Influenciadores digitais e seu impacto nas decisões de consumo

Enviada em 22/08/2021

A partir de inovações tecnológicas com a Terceira Revolução Industrial, foi permitido um movimento em massa de uso das redes sociais. Com essa ação, surgem em conjunto os influenciadores digitais (“digital influencers”, termo original proveniente do inglês), pessoas de grande reconhecimento social que proporcionam impactos contraditórios no ambiente virtual. Isso porque, ao mesmo tempo que podem ser fonte de informação sobre problemas atuais, são grandes estímulos de fomentação do consumismo no mundo. Conforme essa dualidade, urge-se por uma melhor análise da situação.

Inicialmente, é importante ressaltar a alta capacidade de engajamento de criadores de conteúdo como ferramenta de conscientização sobre temáticas sociais. Nesse contexto, a ativista Luísa Mell divulga sua iniciativa no resgate de animais em situação de maus tratos. Assim, Mell se aproveita da quantidade de seguidores que possui para alertá-los sobre essas práticas desumanas e intensificar denúncias sobre isso. Afinal, as mídias digitais se tornaram um dos principais veículos de comunicação com o público, garantindo maior visibilidade aos influencers e, portanto, permitindo uma discussão mais acessível, por mais que sejam poucas as pessoas a promoverem esse tipo de assunto.

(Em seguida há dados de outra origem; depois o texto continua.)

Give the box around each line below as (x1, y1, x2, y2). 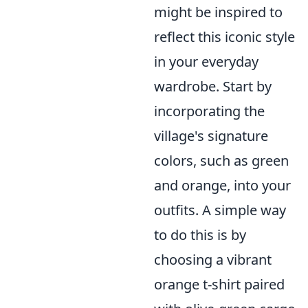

Por outro lado, é evidente o papel dos influenciadores digitais sobre o consumismo desenfreado. Em função desse mesmo alcance virtual, muitos desses criadores ganham parcerias com empresas e constantemente divulgam novos produtos em redes como o “Tik Tok” e “Instagram”, método extremamente eficiente para o incentivo a compra do que está sendo apresentado. Tal situação é explicada pelo conceito de “Modernidade Líquida” de Zygmunt Bauman, ao afirmar sobre a maleabilidade social sobre até mesmo as preferências das pessoas inseridas em um meio. Nessa perspectiva, digital influencers se encontram no centro dessa modernidade afirmada por Bauman ao ditar as próximas tendências e frequentemente incentivar compras impulsivas na sociedade. Com isso, cria-se um ciclo consumista em massa, fomentando padrões impostos pela mídia através de uma prática não saudável para o comprador.

Dessa forma, se torna perceptível a necessidade de medidas que combatam o consumismo e aumente atitudes de engajamento midiático de viés social como a de Luísa Mell. Primeiramente, é dever da Organização das Nações Unidas incentivar influenciadores digitais a conscientizar seguidores sobre problemas sociais por meio da convocação dessas pessoas a palestras sobre, por exemplo, o impacto de práticas negativas em redes sociais, como o consumismo. O objetivo é informar a população, além de promover o melhor ambiente possível nas redes sociais, e assim caminhar para um futuro melhor no mundo.